BUKAN PIDANA TAPI PERBUATAN MELAWAN HUKUM - Kuasa hukum terdakwa, Sidik, menyatakan dakwaan jaksa tidak beralasan. Pasalnya, dalam perkara a quo, terdapat perjanjian antara terdakwa dengan saksi H. Frans Katha Palayukan, akan membantu perolehan suara sebanyak 100.000 (seratus ribu) suara, dengan cara mensosialisasikan dan mengawal suaranya di PPS, sampai ke KPU. Padahal Immanuel merupakan PNS yang tidak diperbolehkan menjadi tim sukses sesuai prinsip netralitasnya.

"Dalam perkara ini terdakwa juga merupakan korban bujuk rayu oknum calon anggota legislatif yang bergelimang harta dan kuasa sehingga membuat terdakwa lupa akan statusnya sebagai ASN/PNS," kata Sidik kepada gresnews.com, Jumat (29/4).

Kerena itu, kata Sidik, Jaksa tidak cermat dalam membuat dakwaannya dengan mendakwa melakukan penggelapan uang. Menurutnya perjanjian yang terdakwa buat dengan Frans batal demi hukum karena kliennya sebagai PNS yang sedang bekerja di KPU dan tidak boleh berpolitik.

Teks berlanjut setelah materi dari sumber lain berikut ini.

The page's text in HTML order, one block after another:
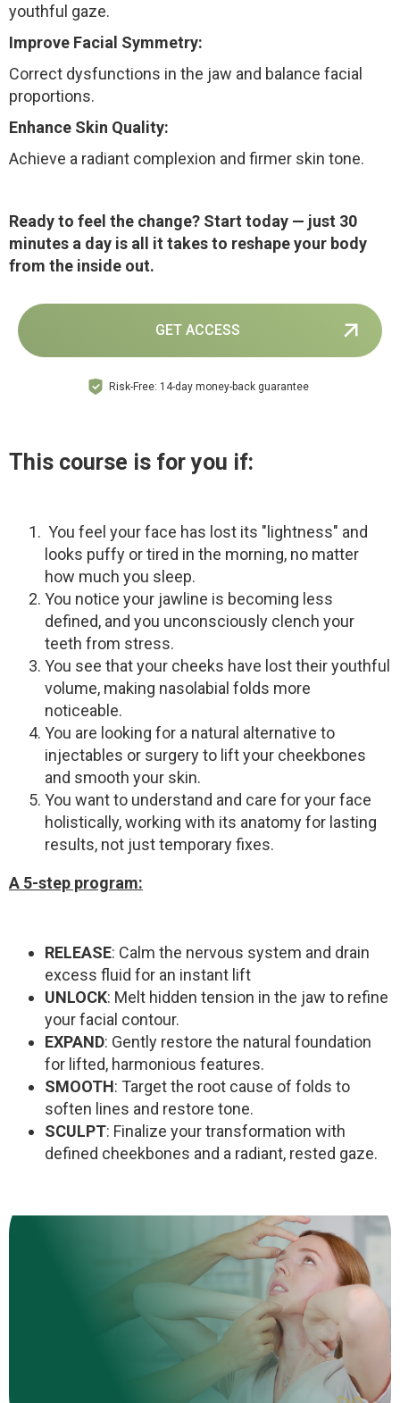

"Karena itu perjanjian yang terdakwa buat dengan saksi Frans batal demi hukum," tutur Sidik. Jika demikian maka perolehan uang yang didapatkan terdakwa dari saksi H. Frans Katha Palayukan tidak ada unsur penggelapan sebagaimana didakwakan jaksa.

Bahkan Sidik menyatakan perbuatan terdakwa tersebut bukanlah perbuatan penggelapan melainkan suatu perbuatan melawan hukum berupa penyalahgunaan jabatan dan melanggar prinsip netralitas PNS. "Perbuatan terdakwa bukan merupakan suatu tindak pidana melainkan suatu perbuatan melawan hukum," ujar Sidik.